Another challenge I am currently facing is where, do we as teachers, draw the line of acceptable behavior from an actor who has failed to disembody a character? A male student acted out a scene where he portrayed an abusive lover. This actor himself is believed to have attacked a fellow actress at the school. The actress had to leave because of the trauma from the alleged attack. The faculty is aware of the attack and has opted to allow such behavior to happen in the name of artistic expression. Failing to distinguish a realistic attack versus one that was allegedly performed under guise of acting. They can’t seem to distinguish the actor from the character because their belief in the formation of a character doesn’t require such separation.
Parents should question the use of their money being spent on such practices? Are we as teachers at any point obligated to nurture character formation yet also teach the limit of the actions of a character? I have brought my concerns to the school faculty, but the consensus is that no action is required on behalf of the school. I hypothesize that the concepts they rely on to train actors use pain as talent and they refuse to try and find another way to format characters. The issue is that the actors must KNOW THYSELF-know home, self-identify and even more so be taught to know themselves as to create a more defined boundary between them and the character.

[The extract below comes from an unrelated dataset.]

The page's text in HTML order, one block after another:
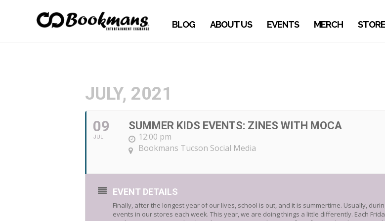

Many actors enjoy acting for the opposite reason, it keeps them away from self. If they wear a mask, then there is somewhere to hide physically and emotionally all the while never creating the environment to mature in to their own personal selves. My concept of training teaches the actors to be whole people who have healed their own anger by learning how to get out of character. Know who they are and recognize the natural paths of their own personal maturity. Understand that they are powerful and must respect their abilities or they will become part of the problem. An open and willing actor can find themselves being used and manipulated emotionally without any concern for what they are enduring. Thus, subjecting themselves and those around them to the emotional and psychological concussions from acting. They return to other players in the profession such as agents and managers who don’t delve in to the intentions or practices of the director nor care to, if the actor is getting roles and providing a profit regardless of what those roles represent and the concussions that they are likely to cause.